A R. contestou admitindo a celebração do contrato de seguro conforme apólice que juntou e a culpa exclusiva do condutor do veículo seu segurado na produção do acidente, e impugnando a natureza, alcance e a extensão dos danos peticionados, bem como o seu montante.

Posteriormente, o A. deduziu incidente de liquidação, nos termos do art. 358º do CPC, peticionando a condenação da R. a pagar-lhe a quantia de 2.625.628,60€, acrescida de juros à taxa legal contados desde a citação ou na referida quantia actualizada de acordo com a taxa de inflação ou os índices de preços por forma a corrigir a desvalorização da moeda, desde a data da propositura da acção e ainda em juros desde a data da sentença.

A R. veio deduzir oposição à liquidação, desde logo pugnando pela sua inadmissibilidade, e no mais contestando os danos e os cálculos indicados pelo A.

O incidente de liquidação foi admitido.

Veio a ser proferida sentença em cuja parte dispositiva consta: “Em face do exposto, julgo parcialmente procedente a presente acção e, em conformidade:

  1. Condeno a R.

    AGEAS PORTUGAL – COMPANHIA DE SEGUROS, S.A.

    a pagar à A.

    AA, por danos patrimoniais:

    1. A quantia de 173.997,13€ (cento e setenta e três mil, novecentos e noventa e sete euros e treze cêntimos) a título de perdas salariais.

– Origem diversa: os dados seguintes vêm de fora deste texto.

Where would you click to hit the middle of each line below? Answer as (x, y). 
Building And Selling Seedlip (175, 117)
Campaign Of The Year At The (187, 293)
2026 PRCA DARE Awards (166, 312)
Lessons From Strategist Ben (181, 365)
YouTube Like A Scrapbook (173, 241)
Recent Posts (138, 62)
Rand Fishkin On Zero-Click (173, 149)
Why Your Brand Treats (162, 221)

    2. A quantia de 40.000,00€ (quarenta mil euros) a título de perda da capacidade de ganho.

  2. Condeno a R.

    AGEAS PORTUGAL – COMPANHIA DE SEGUROS, S.A.

    a pagar à A.

    AA, por danos não patrimoniais: d) A quantia de 60.000,00€ (sessenta mil euros) a título de dano biológico objectivo.

    1. A quantia de 75.000,00€ (setenta e cinco mil euros) a título de dano não patrimonial subjectivo.

  3. Condeno a R.

    AGEAS PORTUGAL – COMPANHIA DE SEGUROS, S.A.

    a pagar à A.

    AA os juros de mora que se vencerem sobre tais quantias, à taxa legal aplicável às operações civis, contada do transito em julgado da sentença, até efectivo e integral pagamento.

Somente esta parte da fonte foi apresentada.